== Segment start ==

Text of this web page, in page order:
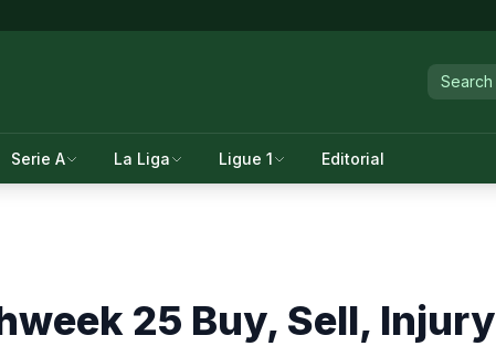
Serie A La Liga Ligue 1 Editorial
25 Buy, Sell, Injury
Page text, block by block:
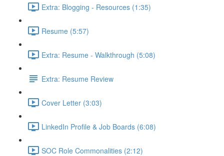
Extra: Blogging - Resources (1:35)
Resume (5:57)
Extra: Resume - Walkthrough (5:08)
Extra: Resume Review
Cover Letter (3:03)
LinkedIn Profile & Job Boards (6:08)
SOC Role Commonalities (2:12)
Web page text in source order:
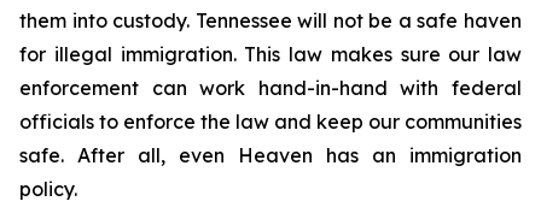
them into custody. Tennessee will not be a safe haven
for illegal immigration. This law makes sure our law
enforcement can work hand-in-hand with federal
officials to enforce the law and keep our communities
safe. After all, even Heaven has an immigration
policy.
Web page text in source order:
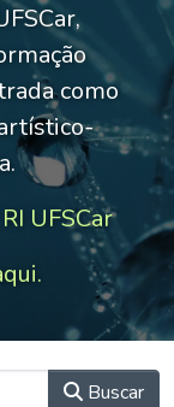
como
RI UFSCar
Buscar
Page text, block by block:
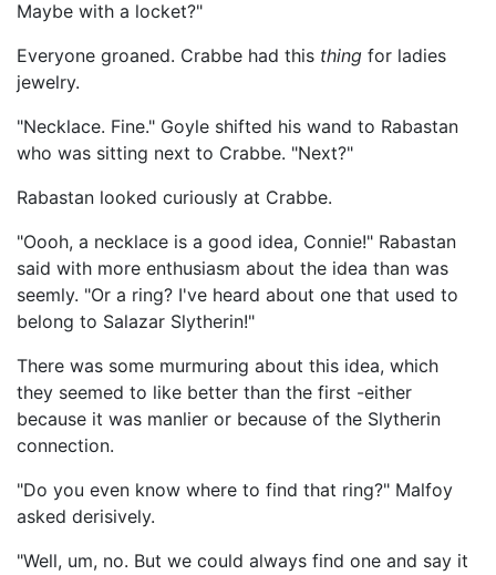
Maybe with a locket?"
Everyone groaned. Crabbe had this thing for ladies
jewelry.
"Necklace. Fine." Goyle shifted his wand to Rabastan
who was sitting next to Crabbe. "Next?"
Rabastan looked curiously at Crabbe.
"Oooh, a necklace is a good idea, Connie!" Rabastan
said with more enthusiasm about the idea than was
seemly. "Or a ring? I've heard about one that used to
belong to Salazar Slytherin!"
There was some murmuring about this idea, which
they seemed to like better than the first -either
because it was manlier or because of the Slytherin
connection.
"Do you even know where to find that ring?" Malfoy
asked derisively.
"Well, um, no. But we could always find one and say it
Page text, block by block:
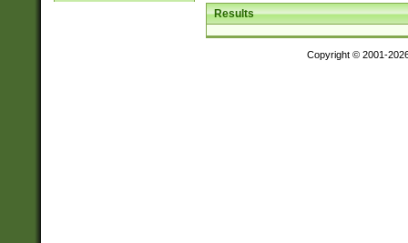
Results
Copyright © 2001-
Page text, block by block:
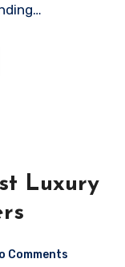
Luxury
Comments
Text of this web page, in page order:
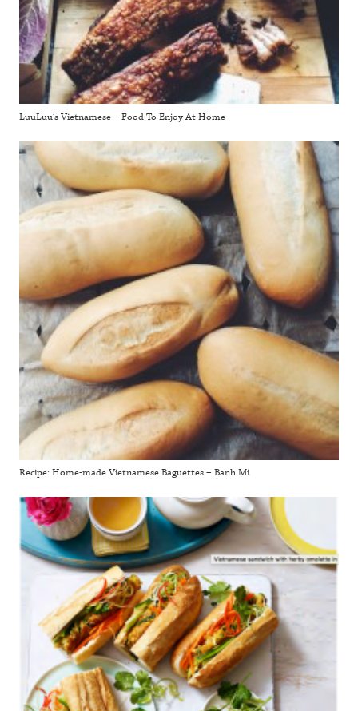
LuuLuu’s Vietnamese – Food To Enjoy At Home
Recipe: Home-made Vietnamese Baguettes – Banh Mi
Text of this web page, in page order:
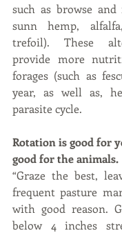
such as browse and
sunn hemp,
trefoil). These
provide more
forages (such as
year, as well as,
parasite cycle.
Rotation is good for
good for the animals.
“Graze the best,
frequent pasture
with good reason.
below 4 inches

== Segment end ==

▸ WHAT TO WORK ON
Every line above must appear in the answer unchanged, and no picture may appear in it.

▸ EXPECTED OUTPUT
Text of this web page, in page order:
Serie A La Liga Ligue 1 Editorial
25 Buy, Sell, Injury
Page text, block by block:
Extra: Blogging - Resources (1:35)
Resume (5:57)
Extra: Resume - Walkthrough (5:08)
Extra: Resume Review
Cover Letter (3:03)
LinkedIn Profile & Job Boards (6:08)
SOC Role Commonalities (2:12)
Web page text in source order:
them into custody. Tennessee will not be a safe haven
for illegal immigration. This law makes sure our law
enforcement can work hand-in-hand with federal
officials to enforce the law and keep our communities
safe. After all, even Heaven has an immigration
policy.
Web page text in source order:
como
RI UFSCar
Buscar
Page text, block by block:
Maybe with a locket?"
Everyone groaned. Crabbe had this thing for ladies
jewelry.
"Necklace. Fine." Goyle shifted his wand to Rabastan
who was sitting next to Crabbe. "Next?"
Rabastan looked curiously at Crabbe.
"Oooh, a necklace is a good idea, Connie!" Rabastan
said with more enthusiasm about the idea than was
seemly. "Or a ring? I've heard about one that used to
belong to Salazar Slytherin!"
There was some murmuring about this idea, which
they seemed to like better than the first -either
because it was manlier or because of the Slytherin
connection.
"Do you even know where to find that ring?" Malfoy
asked derisively.
"Well, um, no. But we could always find one and say it
Page text, block by block:
Results
Copyright © 2001-
Page text, block by block:
Luxury
Comments
Text of this web page, in page order:
LuuLuu’s Vietnamese – Food To Enjoy At Home
Recipe: Home-made Vietnamese Baguettes – Banh Mi
Text of this web page, in page order:
such as browse and
sunn hemp,
trefoil). These
provide more
forages (such as
year, as well as,
parasite cycle.
Rotation is good for
good for the animals.
“Graze the best,
frequent pasture
with good reason.
below 4 inches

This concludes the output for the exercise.